Adventures of a more conventional kind made their way — hilariously — into the New Yorker. In “Are we early?” (1956), a visiting couple stands in a doorway, perplexed, while the husband and wife wrestle furiously on the floor. In an untitled cartoon from 1976, another pair has resolved their differences, at least momentarily: The burly wife, with a formidable glare, wheels her cigar-chomping husband down the street in a baby carriage.

Steig’s drawing style evolved over the decades. By the 1960s, he had dispensed with preliminary sketches and adopted a looser, wirier line. In the 1970s, a new and happier marriage led Steig to more lighthearted imagery.
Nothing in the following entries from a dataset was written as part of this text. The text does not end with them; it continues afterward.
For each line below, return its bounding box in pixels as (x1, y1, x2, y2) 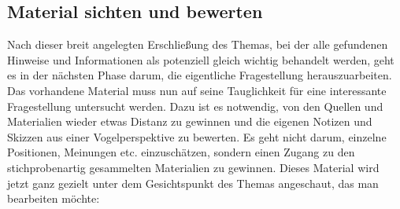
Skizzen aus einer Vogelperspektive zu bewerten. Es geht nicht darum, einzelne (7, 128, 387, 145)
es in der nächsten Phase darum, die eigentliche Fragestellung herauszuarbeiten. (7, 67, 392, 83)
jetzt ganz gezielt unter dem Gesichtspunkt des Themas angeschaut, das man (7, 174, 379, 191)
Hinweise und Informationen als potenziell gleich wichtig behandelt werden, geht (7, 51, 394, 68)
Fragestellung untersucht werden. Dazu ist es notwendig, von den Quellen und (7, 97, 383, 114)
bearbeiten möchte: (7, 190, 100, 207)
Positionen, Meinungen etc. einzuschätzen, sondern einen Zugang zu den (7, 144, 355, 160)
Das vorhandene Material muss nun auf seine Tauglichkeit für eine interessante (7, 82, 387, 98)
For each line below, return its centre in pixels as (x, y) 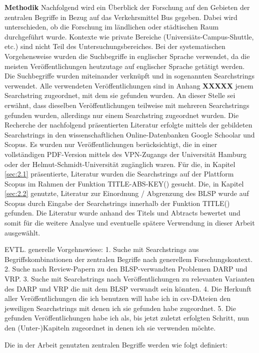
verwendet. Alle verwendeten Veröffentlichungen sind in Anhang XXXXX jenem (129, 85)
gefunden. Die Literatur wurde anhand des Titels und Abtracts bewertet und (122, 213)
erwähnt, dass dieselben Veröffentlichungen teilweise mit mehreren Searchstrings (127, 105)
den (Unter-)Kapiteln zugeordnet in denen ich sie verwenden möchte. (110, 327)
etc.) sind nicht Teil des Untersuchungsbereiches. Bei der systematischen (115, 46)
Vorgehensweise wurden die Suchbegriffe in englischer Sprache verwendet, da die (127, 56)
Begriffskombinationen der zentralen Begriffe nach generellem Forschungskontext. (129, 259)
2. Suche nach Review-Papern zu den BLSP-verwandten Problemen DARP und (126, 269)
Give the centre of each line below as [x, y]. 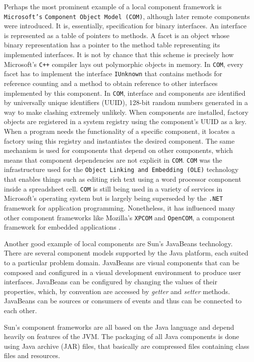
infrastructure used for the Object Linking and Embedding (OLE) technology [121, 169]
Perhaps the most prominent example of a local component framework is [113, 6]
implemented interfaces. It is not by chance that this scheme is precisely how [119, 54]
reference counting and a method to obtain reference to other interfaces [111, 83]
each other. [21, 310]
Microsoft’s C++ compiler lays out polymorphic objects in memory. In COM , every [124, 64]
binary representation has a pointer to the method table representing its [112, 45]
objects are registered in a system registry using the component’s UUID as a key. [125, 121]
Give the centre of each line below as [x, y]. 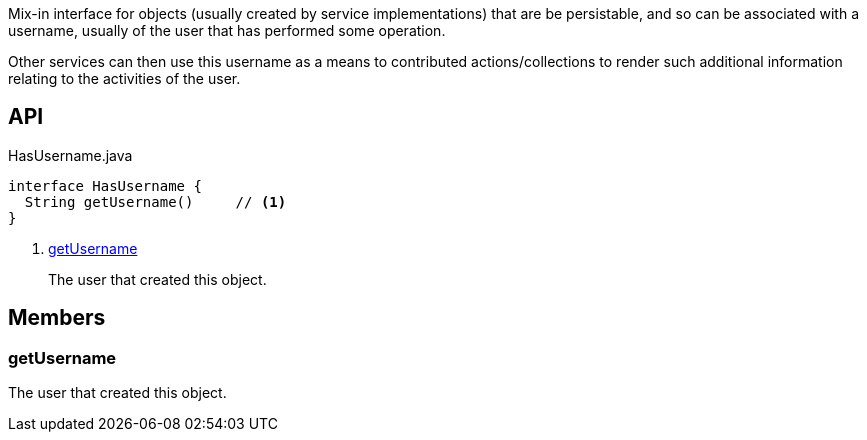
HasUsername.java [70, 155]
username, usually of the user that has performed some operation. [227, 30]
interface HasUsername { [105, 185]
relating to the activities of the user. [124, 78]
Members [57, 318]
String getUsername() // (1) [155, 201]
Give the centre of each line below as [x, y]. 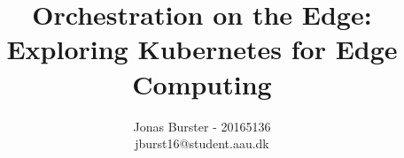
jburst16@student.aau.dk [202, 143]
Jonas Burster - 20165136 [202, 126]
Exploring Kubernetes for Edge [202, 49]
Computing [202, 83]
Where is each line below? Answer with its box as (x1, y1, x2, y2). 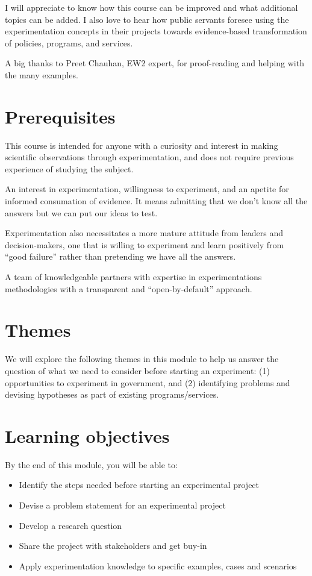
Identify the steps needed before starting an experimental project (19, 478, 260, 491)
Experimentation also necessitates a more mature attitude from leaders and (5, 227, 283, 239)
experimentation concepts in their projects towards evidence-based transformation (5, 25, 307, 37)
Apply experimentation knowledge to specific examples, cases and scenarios (19, 559, 297, 572)
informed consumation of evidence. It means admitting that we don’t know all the (5, 195, 308, 207)
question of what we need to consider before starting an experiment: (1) (5, 364, 270, 377)
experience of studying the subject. (5, 162, 134, 175)
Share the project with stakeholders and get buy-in (19, 539, 207, 552)
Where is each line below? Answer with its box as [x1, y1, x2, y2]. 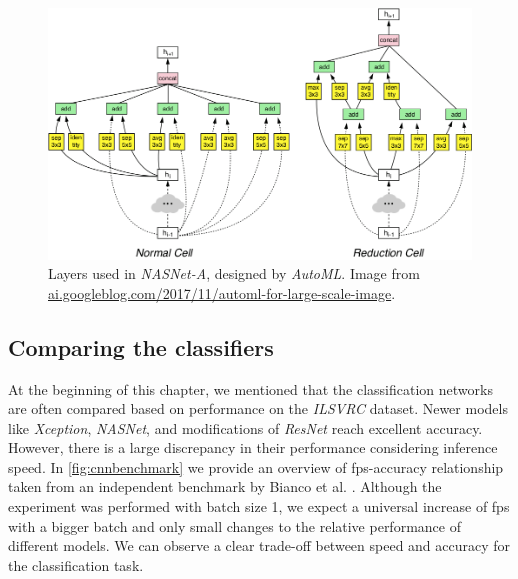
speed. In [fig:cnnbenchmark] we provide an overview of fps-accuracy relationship [8, 456, 504, 477]
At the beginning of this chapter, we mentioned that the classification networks [8, 378, 493, 399]
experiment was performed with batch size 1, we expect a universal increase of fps [8, 496, 510, 517]
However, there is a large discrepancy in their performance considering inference [8, 437, 498, 458]
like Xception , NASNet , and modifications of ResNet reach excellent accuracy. [8, 417, 483, 438]
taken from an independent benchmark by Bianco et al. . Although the [8, 476, 442, 497]
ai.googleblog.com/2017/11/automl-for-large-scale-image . [48, 282, 396, 303]
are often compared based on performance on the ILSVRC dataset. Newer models [8, 398, 508, 419]
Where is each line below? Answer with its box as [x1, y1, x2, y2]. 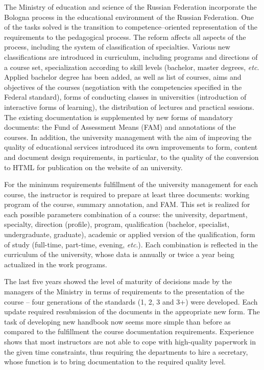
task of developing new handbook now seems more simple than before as [4, 316, 231, 327]
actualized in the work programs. [4, 259, 107, 269]
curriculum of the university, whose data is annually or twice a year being [4, 249, 234, 260]
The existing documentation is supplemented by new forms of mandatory [4, 111, 233, 122]
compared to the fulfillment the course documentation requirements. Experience [4, 326, 254, 337]
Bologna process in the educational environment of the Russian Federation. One [4, 11, 254, 22]
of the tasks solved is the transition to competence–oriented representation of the [4, 21, 258, 32]
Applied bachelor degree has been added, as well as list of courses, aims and [4, 72, 242, 82]
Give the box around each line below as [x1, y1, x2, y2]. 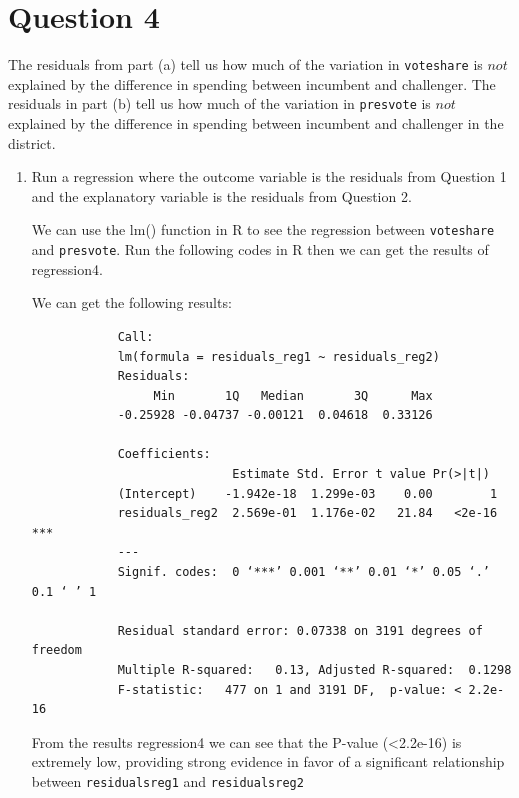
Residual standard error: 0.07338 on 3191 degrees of [117, 623, 483, 638]
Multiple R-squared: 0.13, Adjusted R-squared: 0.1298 [117, 663, 512, 677]
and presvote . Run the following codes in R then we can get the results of [31, 239, 489, 260]
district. [8, 132, 56, 153]
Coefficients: [117, 447, 211, 462]
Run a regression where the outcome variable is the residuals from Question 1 [31, 166, 507, 187]
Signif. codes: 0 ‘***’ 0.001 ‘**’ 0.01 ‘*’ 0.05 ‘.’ [117, 565, 490, 580]
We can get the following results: [31, 292, 232, 313]

An untitled drawing from 1971 shows newlyweds embracing rapturously in their little cabin, although the yard brims with hints of intimacy’s price: a caged bird, a chained dog, and even a shackled flower. In “News” (1982), a couple huddles to read a newspaper — and huddle they must, because their sanctuary is a small nest in a tree’s upper branches.

The exhibition includes much more: drawings for New Yorker covers in full, spirited color; three engrossing sculptures produced in the mid-1930s. And then there are the children’s books, a venture first undertaken by Steig in his early 60s. He ended up producing 39 of them, including the Caldecott Medal-winning “Sylvester and the Magic Pebble” and, of course, “Shrek!” The exhibition includes several dozen preliminary sketches and final drawings for many of the books, which can be perused (in their commercially printed form) in the exhibition’s reading room.

Fans of Steig’s books know that they resonate with the same offbeat observations of his cartoons. Their scenarios, however, more often have practical, moral resolutions. In “Doctor De Soto” (1982), a dentist mouse considers treating a fox waiting outside with a painful toothache. The dentist confers with his wife: Should we buzz him in? Is it right to deny him treatment just because he might eat us? Of course, together they outwit the fox while simultaneously rendering their professional services.

A mock-up for the book outlining its plot, along with a number of the original drawings, is on view in one of the galleries. Like so much else in the exhibition, these drawings speak of an avid curiosity and affection for the whole of life, with a good dose of skepticism about its particulars.

Until March 16 (1109 Fifth Ave. at 92nd Street, 212-423-3200).